Plus de 4 300 bottes de foin, enrubannage voire paille, soit environ 1 100 tonnes, ont ainsi été acheminées en moins de 2 mois depuis toute la Haute-Loire en direction des 4 cantons sinistrés (Pradelles, Cayres, Solignac/Loire et Le Monastier).
Cette opération a nécessité une importante organisation.
D’abord les délégués cantonaux et présidents de syndicats et CCJA du secteur sinistré ont dû recenser les besoins de chaque agriculteur de leur canton, et organiser la distribution. Certains agriculteurs n’osaient pas demander, car comme l’a précisé Franck Roux «face au drame du Brignon, où l’un des nôtres a perdu la vie, on n’osait pas se plaindre…».
De l’autre côté, les responsables syndicaux ont fait appel aux dons sur leurs secteurs, inventorié les collectes et supervisé le transport. Toute cette logistique, encadrée par la FDSEA et les JA, a mobilisé du monde et des moyens.
Au total, 55 tracteurs ont assuré la livraison de bottes en convois avec l’aide de la gendarmerie pour assurer la sécurité, de même que 46 camions. Thierry Cubizolles a souligné que les frais de  transport (camions et chauffeurs) sont pris en charge par la FDSEA et les JA avec une aide de la Chambre d’Agriculture. Laurent Duplomb a d’ailleurs précisé que la Chambre a alloué un budget de 10 000 € en soutien à cette opération pour le transport justement. Ajoutons que certains agriculteurs sont venus aider leurs collègues agriculteurs sous forme de main d’oeuvre pour pallier le plus urgent.
Anthony Fayolle a lui aussi insisté sur la mobilisation autour de cette opération de solidarité. «Tout le monde a joué le jeu. On a su être solidaires» et d’ajouter «celui qui ne pouvait pas donner, a pris son tracteur pour le transport…». Les responsables sont unanimes : «on sort d’une année difficile notamment en lait, et pourtant les gens ont su se serrer les coudes et répondre. Ça fait plaisir de faire partie de ce monde…».
Notons que tous les agriculteurs du secteur ont été servis. Cette opération a permis, outre de remplir un peu les granges, de redonner un peu de baume au cœur à ceux qui ont beaucoup perdu.

Les dossiers de l’automne
Que ce soit pour le syndicalisme comme pour la Chambre d’Agriculture, les responsables savent que la partie n’est pas terminée. Dès cet automne, ils seront à pied d’œuvre pour engager les dossiers pour les indemnisations de pertes de fourrages, et ensuite pour les pertes de fonds. Laurent Duplomb précise que très vite la profession a saisi le Préfet qui a activé une cellule de crise afin de faire classer les communes sinistrées en catastrophe naturelle, ce qui permet de déclencher le principe de «perte de fonds». Rappelons que 18 communes ont été classées.
Quant aux pertes de fourrages, là aussi «on a pris rang au niveau national», précise Laurent Duplomb. Les expertises de-vraient avoir lieu en automne.

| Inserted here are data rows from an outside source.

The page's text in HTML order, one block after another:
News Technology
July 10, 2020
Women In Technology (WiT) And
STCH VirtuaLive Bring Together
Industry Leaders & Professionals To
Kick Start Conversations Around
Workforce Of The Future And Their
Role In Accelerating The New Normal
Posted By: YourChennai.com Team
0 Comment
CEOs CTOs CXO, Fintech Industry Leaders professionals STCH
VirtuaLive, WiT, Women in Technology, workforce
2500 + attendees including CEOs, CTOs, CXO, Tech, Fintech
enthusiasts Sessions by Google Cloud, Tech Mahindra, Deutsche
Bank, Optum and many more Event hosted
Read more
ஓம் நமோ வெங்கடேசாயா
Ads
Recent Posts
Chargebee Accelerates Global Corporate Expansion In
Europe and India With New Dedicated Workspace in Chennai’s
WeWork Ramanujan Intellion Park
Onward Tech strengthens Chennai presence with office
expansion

Pour toute la zone sinistrées, le président de la Chambre a donné un chiffre de 5 à 6 millions d’euros d’estimation de dégâts en cumulant les pertes sur récoltes (prairies, céréales et lentilles) et pertes de fonds. Un chiffre colossal, auquel bien sûr viennent s’ajouter les frais de remise en état des voiries et autres installations à la charge des communes, et du département.

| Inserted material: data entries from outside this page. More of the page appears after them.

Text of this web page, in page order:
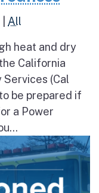
All
heat and dry
California
Services (Cal
be prepared if
a Power
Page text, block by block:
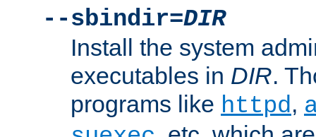
--sbindir=DIR
Install the system
executables in DIR.
programs like httpd,
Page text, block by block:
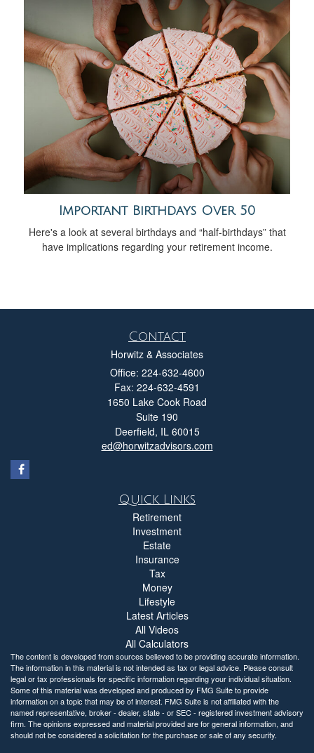
Important Birthdays Over 50
Here's a look at several birthdays and “half-birthdays” that
have implications regarding your retirement income.
Contact
Horwitz & Associates
Office: 224-632-4600
Fax: 224-632-4591
1650 Lake Cook Road
Suite 190
Deerfield, IL 60015
ed@horwitzadvisors.com
Quick Links
Retirement
Investment
Estate
Insurance
Tax
Money
Lifestyle
Latest Articles
All Videos
All Calculators
The content is developed from sources believed to be providing accurate information.
The information in this material is not intended as tax or legal advice. Please consult
legal or tax professionals for specific information regarding your individual situation.
Some of this material was developed and produced by FMG Suite to provide
information on a topic that may be of interest. FMG Suite is not affiliated with the
named representative, broker - dealer, state - or SEC - registered investment advisory
firm. The opinions expressed and material provided are for general information, and
should not be considered a solicitation for the purchase or sale of any security.

Le mot de la fin revient à Laurent Duplomb qui souligne que les agriculteurs ont pour habitude, «après une mauvaise récolte, de resemer en espérant que l’année suivante sera meilleure». Et c’est ce que l’on souhaite à tous…

En chiffres
• 4 300 : nombre total de bottes de foin livrées aux agriculteurs sinistrés au terme de l’opération au 1er août,
• 55 : nombre de tracteurs qui se sont déplacés avec du fourrage jusque dans la zone sinistrée,
• 46 : nombre de camions livrés,
• 6 : gendarmes escortant chacun des 6 gros convois de tracteurs.